= 2020 International Court of Justice judges election =

The 2020 International Court of Justice election was held on 11 and 12 November 2020 at the United Nations Headquarters in New York City. In the set of triennial elections, the General Assembly and the Security Council concurrently elect five judges to the Court for nine-year terms, in this case beginning on 6 February 2021. From the eight candidates, Yuji Iwasawa (Japan), Xue Hanqin (China), Peter Tomka (Slovakia), Julia Sebutinde (Uganda), and Georg Nolte (Germany) have been elected members of the International Court of Justice for a term of office of nine years, as both the Security Council and the General Assembly have agreed on the same candidates.

==Background==
The International Court of Justice (ICJ), based in The Hague, is one of the principal organs of the United Nations. The court consists of 15 judges, with five judges elected every three years. In the case of death or other vacancy, a judge is elected for the remainder of the term. Judges are required to be independent and impartial; they may not exercise any political or administrative function, and do not act as a representative of their home state. Elections of members of the Court are governed by articles 2 through 15 of the Statute of the International Court of Justice.

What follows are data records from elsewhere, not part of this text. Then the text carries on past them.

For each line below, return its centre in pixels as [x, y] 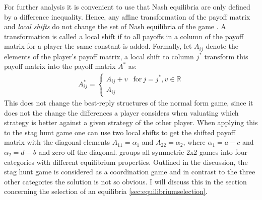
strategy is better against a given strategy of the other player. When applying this [131, 122]
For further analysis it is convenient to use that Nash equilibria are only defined [127, 7]
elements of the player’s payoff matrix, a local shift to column [99, 56]
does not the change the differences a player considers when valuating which [121, 112]
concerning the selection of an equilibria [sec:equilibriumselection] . [106, 191]
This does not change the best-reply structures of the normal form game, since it [129, 103]
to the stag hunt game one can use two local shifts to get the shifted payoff [120, 132]
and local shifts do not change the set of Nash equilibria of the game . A [115, 26]

Prior to the election, the composition of the Court was as follows:

| Judge | Term starts / renewed | Term ends |
|---|---|---|
| Slovakia Peter Tomka | 2003, 2012 | 2021 |
| China Xue Hanqin | 2010, 2012 | 2021 |
| Uganda Julia Sebutinde | 2012 | 2021 |
| Italy Giorgio Gaja | 2012 | 2021 |
| Japan Yuji Iwasawa | 2018 | 2021 |
| Morocco Mohamed Bennouna | 2006, 2015 | 2024 |
| United States Joan Donoghue | 2010, 2015 | 2024 |
| Jamaica Patrick Lipton Robinson | 2015 | 2024 |
| Russia Kirill Gevorgian | 2015 | 2024 |
| Australia James Crawford | 2015 | 2024 |
| France Ronny Abraham | 2005, 2009, 2018 | 2027 |
| Somalia Abdulqawi Yusuf | 2009, 2018 | 2027 |
| Lebanon Nawaf Salam | 2018 | 2027 |
| India Dalveer Bhandari | 2012, 2018 | 2027 |
| Brazil Antônio Augusto Cançado Trindade | 2009, 2018 | 2027 |

The seats of Judges Tomka, Xue, Sebutinde, Gaja and Iwasawa were thus to be contested at the 2020 election. All but Judge Gaja were nominated for re-election.

==Candidates==

===Qualifications===
Article 2 of the Statute of the International Court of Justice provides that judges shall be elected "from among persons of high moral character, who possess the qualifications required in their respective countries for appointment to the highest judicial offices, or are jurisconsults of recognized competence in international law".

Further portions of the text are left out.